Another angle of the AI debate goes well beyond the issue of danger to the very nature of our place in this world. The question is why do we need AI at all, and why are we so keen to hand over control to machines? What, if not intelligent reasoning, is our own purpose in this world? If we pass our major decisions to machines, what’s left for us?

Will we willingly hand over control to AI?

AI has recently made its debut in the legal system, and work is underway to create the perfect robot judge that could eventually make rulings instead of a human judge.

Another suggestion is to let a perfect robot judge support a human judge, who has the benefit of empathy, gut feeling and human qualities that machines can’t replicate. This sounds like a more sensible solution, as the AI can apply the letter of the law and offer a suggested range of sentences, from which the judge can choose as a human being.

In a similar way, product designers could use the undoubted talents of machine learning to run through thousands of permutations when it is innovating a new product. We could always have a person at the end of the chain to apply common sense and ensure that the computers indeed have our best interests at heart.

Surgeons are set to be replaced with robots that will have a steadier hand, can see effectively through the patient at all times, and can complete operations faster and quicker. But should they have a qualified surgeon in attendance?

This is where another problem arises. If mortality rates fall, if AI surgeons prove safer and more successful than human doctors, which is perfectly possible, then it makes logical sense to give robot surgeons an even greater level of autonomy.

So, finally, even an AI guided by a human could become autonomous.

We have to consider human nature. If computers are always right, then, in the end, we will hand over control.

In the same way, designers finding that the computer is simply better will be reduced to rubber stamping its work. If the AI judge returns a perfect ruling each time, in the end, the human judge will simply pass on rendering its own verdict.

So perhaps we don’t need a Terminator-style uprising at all. Perhaps that’s the fictional analogy for what will really occur. We will willingly hand over our decision-making power to a superior computer-based intellect. A powerful AI could render our human decision-making capability irrelevant in just one generation. Children growing up with perfect AI would very likely not develop any urge to make their own decisions.
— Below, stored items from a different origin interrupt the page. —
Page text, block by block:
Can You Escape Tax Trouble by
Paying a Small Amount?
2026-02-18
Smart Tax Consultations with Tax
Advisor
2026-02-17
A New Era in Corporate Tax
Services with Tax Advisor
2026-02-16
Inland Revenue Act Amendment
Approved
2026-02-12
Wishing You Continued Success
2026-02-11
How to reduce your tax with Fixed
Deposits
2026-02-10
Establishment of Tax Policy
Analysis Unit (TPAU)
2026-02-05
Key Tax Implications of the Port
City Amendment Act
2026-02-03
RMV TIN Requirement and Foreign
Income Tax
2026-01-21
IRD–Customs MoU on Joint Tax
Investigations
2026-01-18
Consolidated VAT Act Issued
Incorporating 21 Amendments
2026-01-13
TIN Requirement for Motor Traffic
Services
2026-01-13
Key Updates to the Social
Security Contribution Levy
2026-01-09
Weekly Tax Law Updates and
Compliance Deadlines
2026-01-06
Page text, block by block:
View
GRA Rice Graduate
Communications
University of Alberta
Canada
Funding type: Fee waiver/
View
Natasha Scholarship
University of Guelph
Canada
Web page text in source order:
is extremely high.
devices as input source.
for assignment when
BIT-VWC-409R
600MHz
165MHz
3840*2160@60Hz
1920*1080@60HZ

Through a combination of laziness and the simple knowledge that AI has more processing power than the human brain, we could hand over the world and every major decision in it to computers that never even sought power or control.

AI must be used to empower humankind

Instead of handing control of the world over to computers, should we not use AI to empower our own decisions?
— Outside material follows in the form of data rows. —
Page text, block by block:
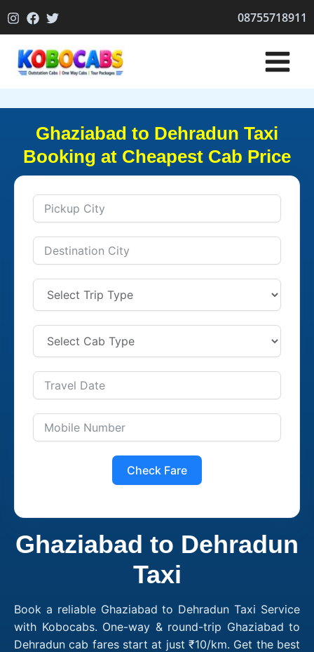
to
08755718911
Ghaziabad to Dehradun Taxi
Booking at Cheapest Cab Price
Check Fare
Ghaziabad to Dehradun
Taxi
Book a reliable Ghaziabad to Dehradun Taxi Service
with Kobocabs. One-way & round-trip Ghaziabad to
Dehradun cab fares start at just ₹10/km. Get the best
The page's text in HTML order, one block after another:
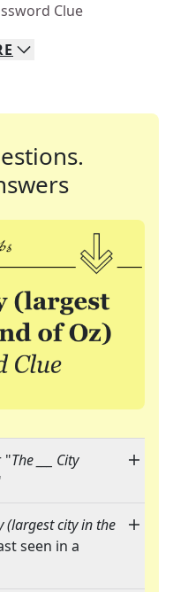
Clue
"The ___ City
(largest city in the
seen in a
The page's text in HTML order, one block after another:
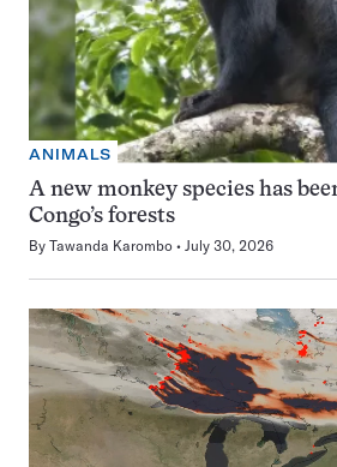
ANIMALS
A new monkey species has
Congo’s forests
By Tawanda Karombo July 30, 2026
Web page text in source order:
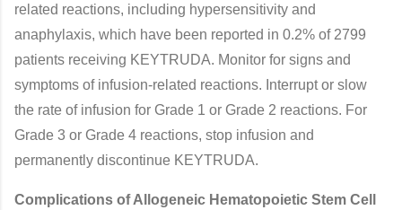
related reactions, including hypersensitivity and
anaphylaxis, which have been reported in 0.2% of 2799
patients receiving KEYTRUDA. Monitor for signs and
symptoms of infusion-related reactions. Interrupt or slow
the rate of infusion for Grade 1 or Grade 2 reactions. For
Grade 3 or Grade 4 reactions, stop infusion and
permanently discontinue KEYTRUDA.
Complications of Allogeneic Hematopoietic Stem Cell
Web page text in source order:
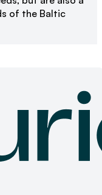
of the Baltic
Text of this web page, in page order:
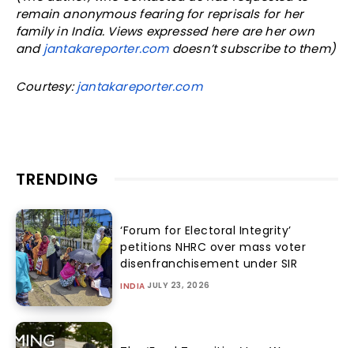
remain anonymous fearing for reprisals for her
family in India. Views expressed here are her own
andjantakareporter.comdoesn’t subscribe to them)
Courtesy:jantakareporter.com
TRENDING
‘Forum for Electoral Integrity’
petitions NHRC over mass voter
disenfranchisement under SIR
INDIA JULY 23, 2026
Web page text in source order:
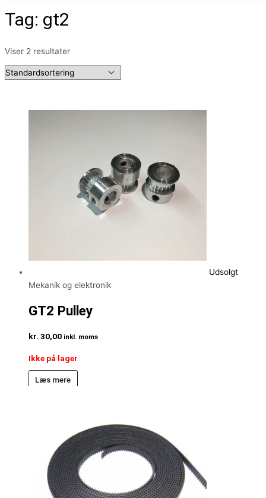
Tag: gt2
Viser 2 resultater
Udsolgt
Mekanik og elektronik
GT2 Pulley
kr. 30,00 inkl. moms
Ikke på lager
Læs mere
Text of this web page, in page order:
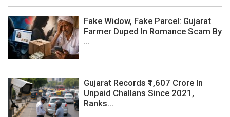
Fake Widow, Fake Parcel: Gujarat
Farmer Duped In Romance Scam By
...
Gujarat Records ₹1,607 Crore In
Unpaid Challans Since 2021,
Ranks...
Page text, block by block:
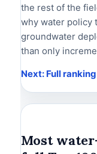
the rest of the
why water policy
groundwater
than only
Next: Full
Most
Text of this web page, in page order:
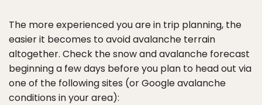
The more experienced you are in trip planning, the
easier it becomes to avoid avalanche terrain
altogether. Check the snow and avalanche forecast
beginning a few days before you plan to head out via
one of the following sites (or Google avalanche
conditions in your area):
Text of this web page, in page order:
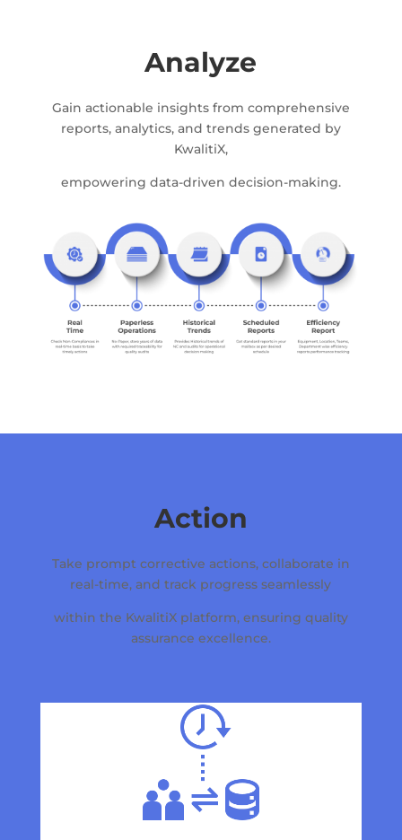
Analyze
Gain actionable insights from comprehensive
reports, analytics, and trends generated by
KwalitiX,
empowering data-driven decision-making.
Action
Take prompt corrective actions, collaborate in
real-time, and track progress seamlessly
within the KwalitiX platform, ensuring quality
assurance excellence.
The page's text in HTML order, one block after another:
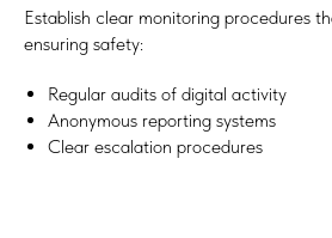
Establish clear monitoring procedures
ensuring safety:
Regular audits of digital activity
Anonymous reporting systems
Clear escalation procedures
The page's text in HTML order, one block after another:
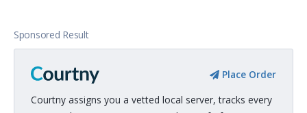
Sponsored Result
Place Order
Courtny assigns you a vetted local server, tracks every
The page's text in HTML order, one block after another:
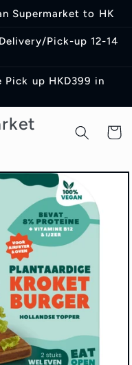
Supermarket to HK
Pick-up 12-14
Pick up HKD399 in
Cart
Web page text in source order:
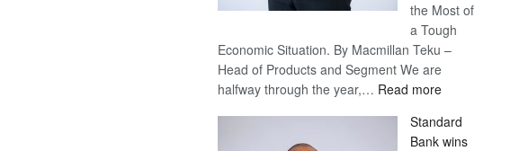
the Most of
a Tough
Economic Situation. By Macmillan Teku –
Head of Products and Segment We are
halfway through the year,… Read more:
Now,
Win
Standard
Bank wins
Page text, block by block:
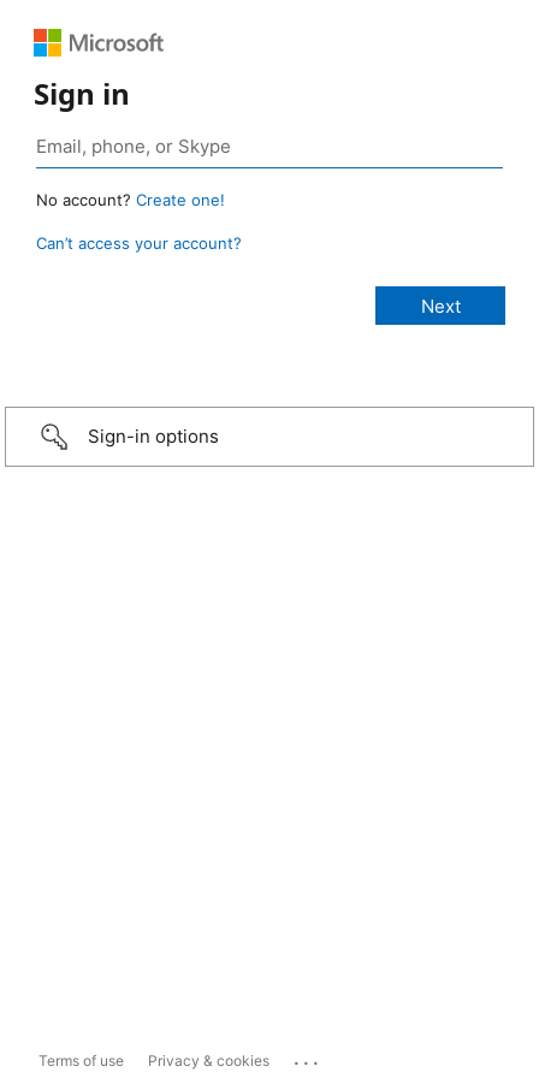
Sign in
No account? Create one!
Can’t access your account?
Sign-in options
Terms of use Privacy & cookies ...
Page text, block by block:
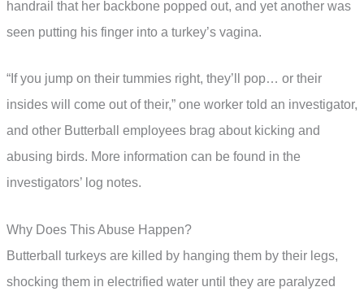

This is the objective I have in mind whenever I think about how AI should work — and specifically, as we continue to build our full-stack AI building platform in Germany.

Humans today are constantly distracted. Our ability to focus on the important decisions in our lives is limited by the information overflow we live in, the constant distractions of our smartphones and the pressure to do more than we did yesterday. We need to hand over our most mundane tasks to AI, but always make sure this is a conscious decision.

Unfortunately, though, it looks like most companies are moving in the opposite direction. We could, of course, reverse the direction in which AI is going and remove all autonomy and reduce AI to a support role. But that’s not going to happen as long as commercial interests drive us toward full AI autonomy. Why should a Fortune 50 company not want to assume customer decision-making power, and let AI make all the buying decisions?

Today, there’s no incentive for companies not to work on such AI use cases and there’s no legislation that would prohibit them from doing so either. Companies are already creating products that take unfair advantage of human nature by creating buying habits that are terribly hard to break for most people.

Just think about the Amazon Dash. It’s not a far stretch to believe that, someday, the customer will hand over control of pushing that button to AI. And, with that, the decision of what, and how much to buy as well.